Pois quem quiser salvar a sua vida, vai perdê-la; mas quem perder a sua vida por causa de mim e do Evangelho, vai salvá-la (v. 35).

Atrás disso está a experiência que se pode ganhar o mundo, mas perder a si mesmo (cf. v. 36). Pode se ganhar rios de dinheiro, mas morrer de repente (cf. a parábola em Lc 12,16-21 e Eclo 11,18s; Jó 2,4; Sl 49,8s). Pode-se perder a chance de ganhar a vida eterna, não renunciando a seus bens materiais (cf. 10,17-25).

Quem vive buscando bens e riquezas, nunca ficará satisfeito. Quem se doa aos outros, esquece de si mesmo e sente uma grande felicidade. A cruz, então, não é só um sacrifício. É o único modo para não perder a própria vida, não dissipá-la em coisas superficiais que não conduzem à felicidade. Diferente da sabedoria grega, não é a “vida” (em grego: zoé) na terra o bem maior, mas a “vida” transcendente (Mc usa a palavra grega psyqué) que depende do juízo final.

O site da CNBB comenta:

A resposta que damos à pergunta que Jesus faz aos discípulos e a cada um de nós no Evangelho de hoje mostra principalmente o significado que ele tem em nossas vidas e exige coerência no relacionamento que nós temos com ele. Para Pedro, Jesus é o Messias, o enviado de Deus, o Ungido, o Salvador, mas Pedro é incoerente no relacionamento, pois não quer submeter-se a ele e aceitar os caminhos da salvação. Assim também acontece conosco: dizemos que Jesus é amor, mas não amamos; que é Deus, mas não o servimos; que é o enviado do Pai, mas não o ouvimos; que é nosso irmão, mas não criamos fraternidade.

O Evangelho de hoje nos mostra um significado fundamental para entendermos o mistério da cruz. Jesus diz: “renuncie a si mesmo e tome a sua cruz”. A cruz significa antes de tudo não ser mais nada para si e ser tudo para os outros.
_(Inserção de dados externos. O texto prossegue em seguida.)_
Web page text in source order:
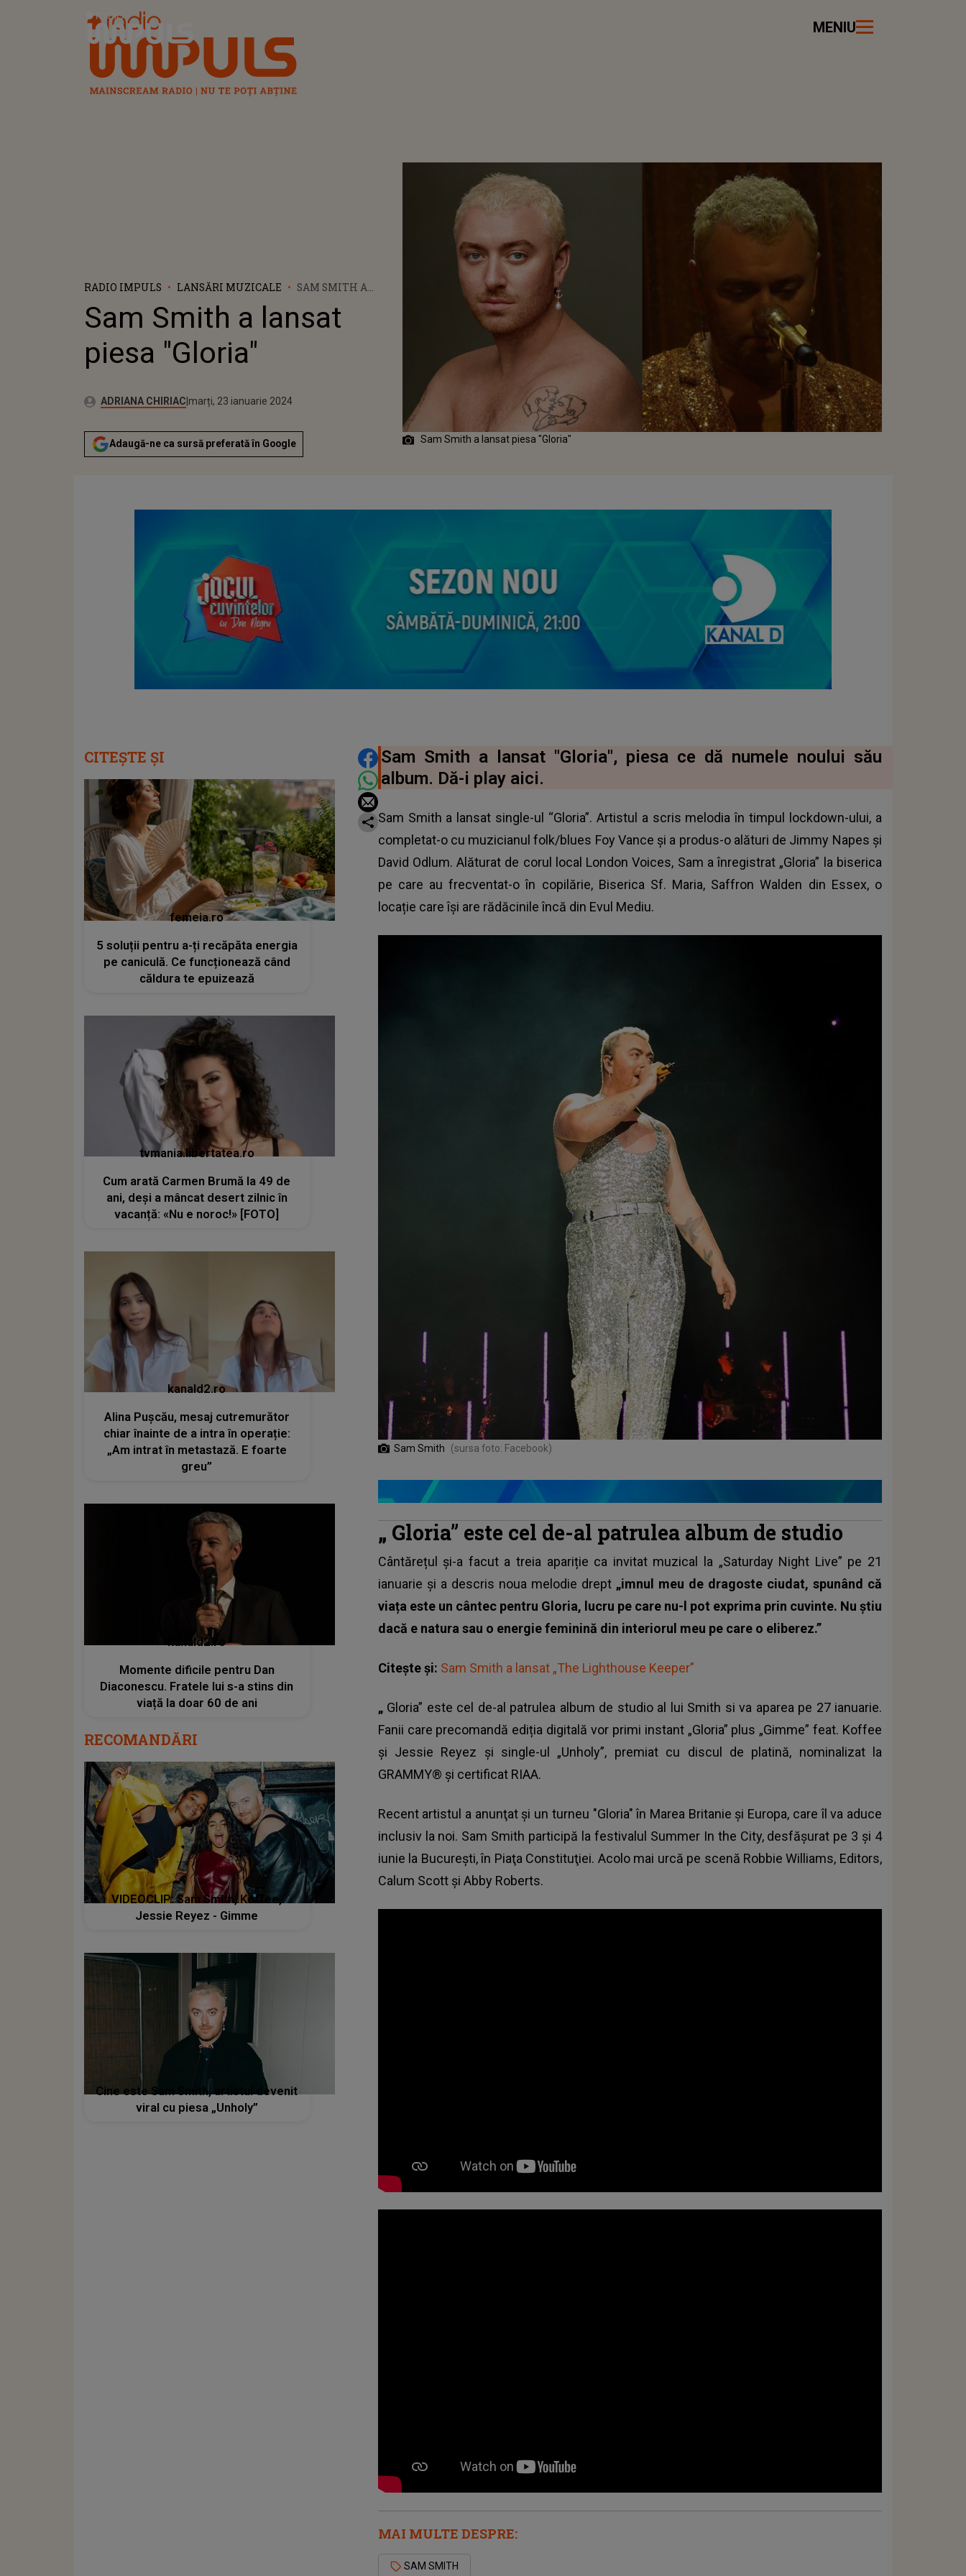
Radio Impuls MENIU
RADIO IMPULS LANSĂRI MUZICALE
SAM SMITH A
"GLORIA"
Sam Smith a lansat
piesa "Gloria"
Autor:ADRIANA CHIRIACPublicat:
luni, 23 ianuarie 2023
Actualizat:
marți, 23 ianuarie 2024
Adaugă-ne ca sursă preferată în Google Sam Smith a lansat piesa "Gloria"
DISTRIBUIE ARTICOLUL
Sam Smith a lansat "Gloria", piesa ce dă numele noului său
album. Dă-i play aici.
Sam Smith a lansat single-ul “Gloria”. Artistul a scris melodia în timpul lockdown-ului, a
completat-o cu muzicianul folk/blues Foy Vance și a produs-o alături de Jimmy Napes și
David Odlum. Alăturat de corul local London Voices, Sam a înregistrat „Gloria” la biserica
pe care au frecventat-o în copilărie, Biserica Sf. Maria, Saffron Walden din Essex, o
locație care își are rădăcinile încă din Evul Mediu.
Sam Smith (sursa foto: Facebook)
„ Gloria” este cel de-al patrulea album de studio
Cântărețul și-a facut a treia apariție ca invitat muzical la „Saturday Night Live” pe 21
ianuarie și a descris noua melodie drept „imnul meu de dragoste ciudat, spunând că
viața este un cântec pentru Gloria, lucru pe care nu-l pot exprima prin cuvinte. Nu știu
dacă e natura sau o energie feminină din interiorul meu pe care o eliberez.”
Citește și: Sam Smith a lansat „The Lighthouse Keeper”
„ Gloria” este cel de-al patrulea album de studio al lui Smith si va aparea pe 27 ianuarie.
Fanii care precomandă ediția digitală vor primi instant „Gloria” plus „Gimme” feat. Koffee
și Jessie Reyez și single-ul „Unholy”, premiat cu discul de platină, nominalizat la
GRAMMY® și certificat RIAA.
Recent artistul a anunţat şi un turneu "Gloria" în Marea Britanie şi Europa, care îl va aduce
inclusiv la noi. Sam Smith participă la festivalul Summer In the City, desfăşurat pe 3 şi 4
iunie la Bucureşti, în Piaţa Constituţiei. Acolo mai urcă pe scenă Robbie Williams, Editors,
Calum Scott şi Abby Roberts.
MAI MULTE DESPRE:
SAM SMITH
CITEȘTE ȘI
femeia.ro
5 soluții pentru a-ți recăpăta energia
pe caniculă. Ce funcționează când
căldura te epuizează
tvmania.libertatea.ro
Cum arată Carmen Brumă la 49 de
ani, deși a mâncat desert zilnic în
vacanță: «Nu e noroc!» [FOTO]
kanald2.ro
Alina Pușcău, mesaj cutremurător
chiar înainte de a intra în operație:
„Am intrat în metastază. E foarte
greu”
kanald2.ro
Momente dificile pentru Dan
Diaconescu. Fratele lui s-a stins din
viață la doar 60 de ani
RECOMANDĂRI
VIDEOCLIP: Sam Smith, Koffee,
Jessie Reyez - Gimme
Cine este Sam Smith, artistul devenit
viral cu piesa „Unholy”
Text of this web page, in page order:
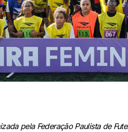
pela Federação Paulista de

De fato, Jesus no alto da cruz já não tinha nada que fosse seu, a não ser a sua própria vida, e até ela nos é dada conforme ele mesmo nos diz: “Ninguém tira a minha vida, eu a dou livremente”. Mas esse fato é o coroamento de toda a vida de Jesus que não se apegou ciosamente à sua condição divina, mas se fez homem, obediente até a morte e morte de cruz, vivendo totalmente para servir ao seu Pai e aos seus irmãos e irmãs, numa total oblação.